--- DATA SHOWN ---

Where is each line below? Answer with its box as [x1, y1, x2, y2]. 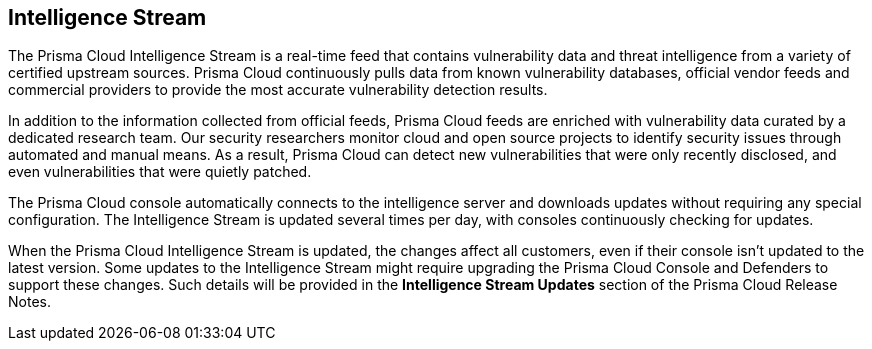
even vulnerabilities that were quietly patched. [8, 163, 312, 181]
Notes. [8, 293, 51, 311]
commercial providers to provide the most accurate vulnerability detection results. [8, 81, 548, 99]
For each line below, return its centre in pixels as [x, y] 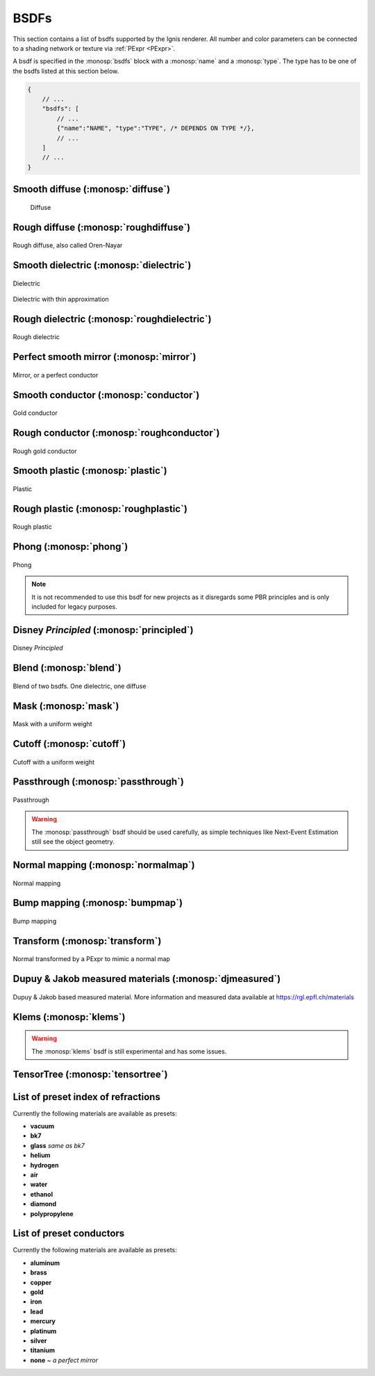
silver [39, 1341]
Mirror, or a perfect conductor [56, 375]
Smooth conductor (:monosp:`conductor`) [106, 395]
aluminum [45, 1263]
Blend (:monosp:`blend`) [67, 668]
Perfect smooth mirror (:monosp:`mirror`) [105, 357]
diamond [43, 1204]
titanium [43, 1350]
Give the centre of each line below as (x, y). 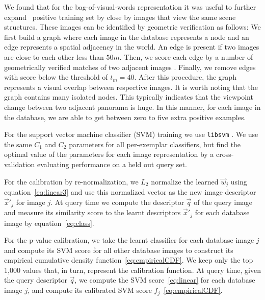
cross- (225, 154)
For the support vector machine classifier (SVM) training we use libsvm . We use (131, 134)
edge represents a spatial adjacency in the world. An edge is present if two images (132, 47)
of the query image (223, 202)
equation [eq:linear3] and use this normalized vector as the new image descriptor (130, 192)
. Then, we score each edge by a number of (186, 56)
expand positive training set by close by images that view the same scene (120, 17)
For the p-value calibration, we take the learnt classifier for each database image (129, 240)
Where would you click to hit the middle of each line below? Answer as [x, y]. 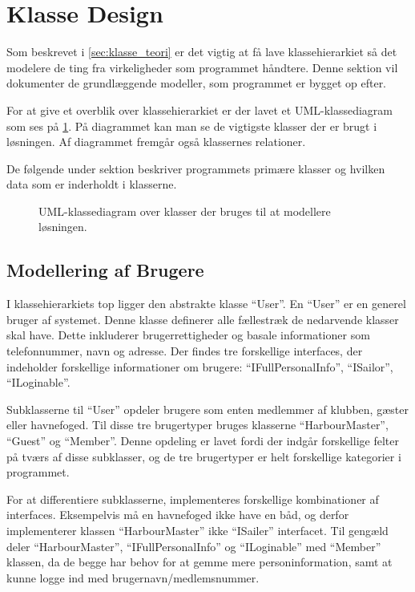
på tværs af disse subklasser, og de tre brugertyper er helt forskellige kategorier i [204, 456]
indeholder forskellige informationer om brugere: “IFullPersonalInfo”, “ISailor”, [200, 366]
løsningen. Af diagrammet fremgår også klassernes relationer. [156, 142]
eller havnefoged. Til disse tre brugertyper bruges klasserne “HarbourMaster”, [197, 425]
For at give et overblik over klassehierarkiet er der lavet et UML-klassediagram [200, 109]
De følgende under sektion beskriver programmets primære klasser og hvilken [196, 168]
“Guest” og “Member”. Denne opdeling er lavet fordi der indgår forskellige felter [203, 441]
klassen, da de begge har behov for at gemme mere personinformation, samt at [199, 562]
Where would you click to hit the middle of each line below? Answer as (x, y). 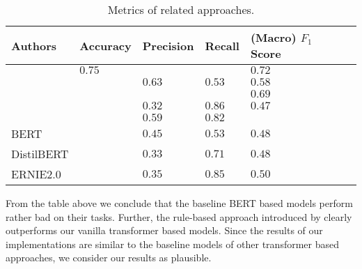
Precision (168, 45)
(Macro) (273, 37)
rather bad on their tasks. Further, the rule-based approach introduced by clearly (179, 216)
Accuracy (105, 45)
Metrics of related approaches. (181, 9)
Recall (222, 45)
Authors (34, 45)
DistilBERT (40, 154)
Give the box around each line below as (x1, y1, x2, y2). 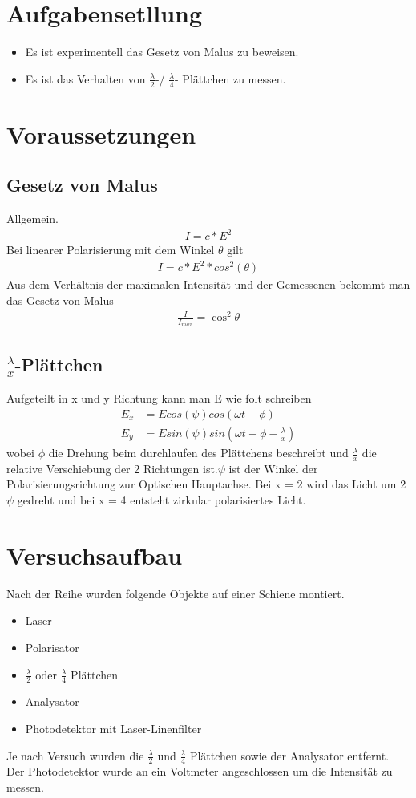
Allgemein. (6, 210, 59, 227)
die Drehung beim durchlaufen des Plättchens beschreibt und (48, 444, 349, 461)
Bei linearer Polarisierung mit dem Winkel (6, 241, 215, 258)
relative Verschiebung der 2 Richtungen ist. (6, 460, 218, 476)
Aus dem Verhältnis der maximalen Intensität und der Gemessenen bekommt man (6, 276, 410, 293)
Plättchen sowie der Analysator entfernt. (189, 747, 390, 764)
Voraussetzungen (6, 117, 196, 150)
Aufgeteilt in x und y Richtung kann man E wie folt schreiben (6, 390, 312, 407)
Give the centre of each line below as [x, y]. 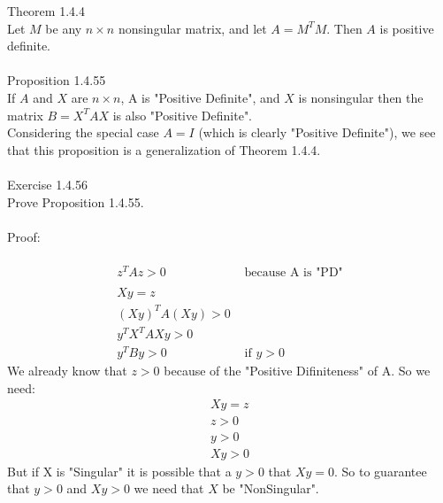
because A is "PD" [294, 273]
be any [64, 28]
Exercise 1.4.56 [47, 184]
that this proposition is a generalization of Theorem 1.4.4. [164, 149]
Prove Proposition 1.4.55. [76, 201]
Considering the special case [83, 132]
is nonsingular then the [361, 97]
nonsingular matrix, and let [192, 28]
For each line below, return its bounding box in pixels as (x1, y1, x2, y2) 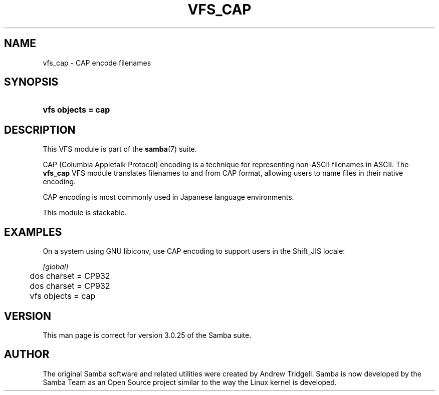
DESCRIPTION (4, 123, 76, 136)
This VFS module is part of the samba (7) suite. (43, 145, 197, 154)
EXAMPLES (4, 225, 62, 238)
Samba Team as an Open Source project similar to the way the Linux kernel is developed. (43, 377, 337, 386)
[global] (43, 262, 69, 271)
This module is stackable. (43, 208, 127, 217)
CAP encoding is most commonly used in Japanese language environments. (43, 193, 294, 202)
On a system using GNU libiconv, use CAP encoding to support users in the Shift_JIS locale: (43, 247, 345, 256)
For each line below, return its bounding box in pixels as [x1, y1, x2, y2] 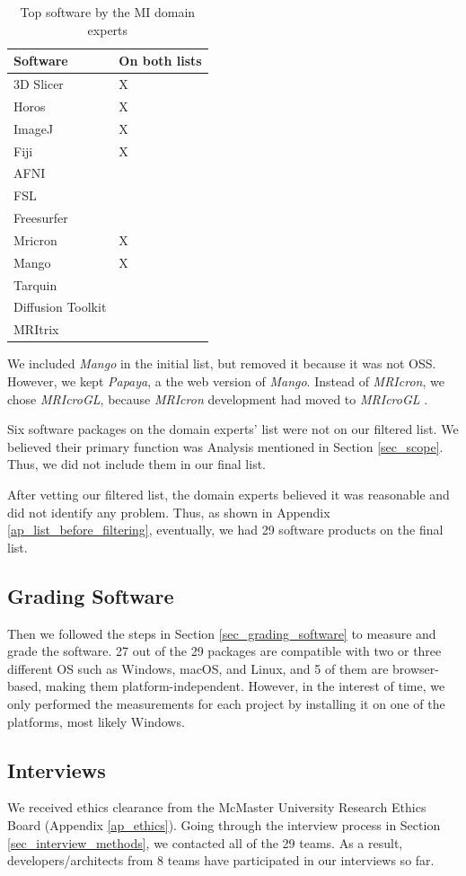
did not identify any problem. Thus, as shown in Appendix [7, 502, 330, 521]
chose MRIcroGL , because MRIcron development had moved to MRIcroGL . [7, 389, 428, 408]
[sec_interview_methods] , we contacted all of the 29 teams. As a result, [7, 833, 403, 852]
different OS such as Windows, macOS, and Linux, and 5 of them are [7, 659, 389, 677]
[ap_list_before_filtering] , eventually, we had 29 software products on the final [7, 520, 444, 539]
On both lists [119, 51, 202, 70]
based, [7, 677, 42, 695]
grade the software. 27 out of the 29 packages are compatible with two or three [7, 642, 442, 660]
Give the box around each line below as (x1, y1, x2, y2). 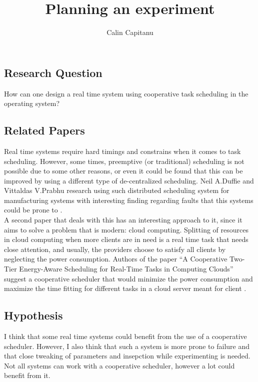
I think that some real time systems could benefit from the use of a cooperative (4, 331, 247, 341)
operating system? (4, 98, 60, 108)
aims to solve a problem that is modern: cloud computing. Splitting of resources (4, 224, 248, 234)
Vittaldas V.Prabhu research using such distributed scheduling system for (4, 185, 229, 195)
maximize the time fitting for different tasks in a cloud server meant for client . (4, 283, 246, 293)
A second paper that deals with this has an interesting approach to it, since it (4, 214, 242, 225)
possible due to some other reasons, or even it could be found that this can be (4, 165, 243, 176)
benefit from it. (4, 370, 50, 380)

---

--- ASSIGNED TASK ---
Output an exact copy of the lines beginning at the one that holds "possible due to" and running through the final line of the records.

--- SOLUTION BELOW ---
possible due to some other reasons, or even it could be found that this can be (4, 165, 243, 176)
benefit from it. (4, 370, 50, 380)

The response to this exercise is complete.